*** Opening of Input data ***

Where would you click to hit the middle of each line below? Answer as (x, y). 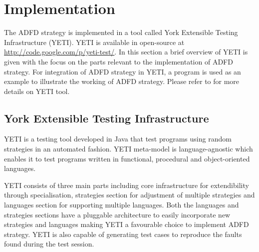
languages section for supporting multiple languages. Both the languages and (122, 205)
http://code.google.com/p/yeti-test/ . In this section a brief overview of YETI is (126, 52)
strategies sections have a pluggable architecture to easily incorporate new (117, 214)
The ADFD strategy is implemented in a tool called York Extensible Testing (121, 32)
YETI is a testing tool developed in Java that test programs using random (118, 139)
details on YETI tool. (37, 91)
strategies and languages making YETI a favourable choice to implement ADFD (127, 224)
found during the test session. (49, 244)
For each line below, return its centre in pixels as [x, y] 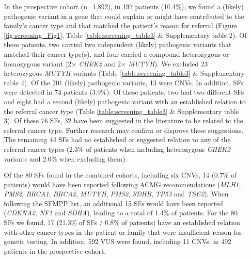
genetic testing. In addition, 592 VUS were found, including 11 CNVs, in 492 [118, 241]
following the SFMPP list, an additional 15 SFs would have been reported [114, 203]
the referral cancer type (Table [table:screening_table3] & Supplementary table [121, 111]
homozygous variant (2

*** Close of Input data ***
*** Opening of Input data ***

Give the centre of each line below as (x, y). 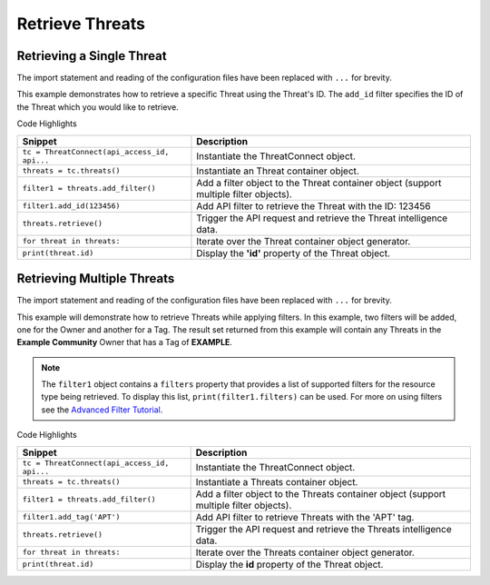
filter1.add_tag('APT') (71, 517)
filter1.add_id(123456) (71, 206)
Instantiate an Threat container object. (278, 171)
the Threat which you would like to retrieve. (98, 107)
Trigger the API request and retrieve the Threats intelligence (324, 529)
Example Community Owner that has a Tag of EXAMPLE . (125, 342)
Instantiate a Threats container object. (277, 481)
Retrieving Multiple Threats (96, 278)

*** Close of Input data ***
*** Opening of Input data ***

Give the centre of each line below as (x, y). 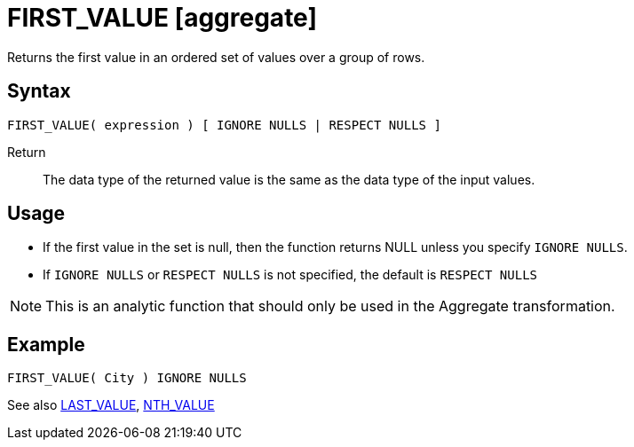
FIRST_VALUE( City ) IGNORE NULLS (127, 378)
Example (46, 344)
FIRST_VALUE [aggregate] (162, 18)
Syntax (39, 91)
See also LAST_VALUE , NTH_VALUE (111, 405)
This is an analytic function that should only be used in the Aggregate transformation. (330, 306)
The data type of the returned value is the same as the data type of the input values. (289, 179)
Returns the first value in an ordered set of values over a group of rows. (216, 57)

*** Close of Input data ***

### Work item:
In the entries above, restate word for word the lines between the one holding "languages section for" and the one holding "YETI is a testing", inclusive, and nothing besides.

### Response to this exercise:
languages section for supporting multiple languages. Both the languages and (122, 205)
http://code.google.com/p/yeti-test/ . In this section a brief overview of YETI is (126, 52)
strategies sections have a pluggable architecture to easily incorporate new (117, 214)
The ADFD strategy is implemented in a tool called York Extensible Testing (121, 32)
YETI is a testing tool developed in Java that test programs using random (118, 139)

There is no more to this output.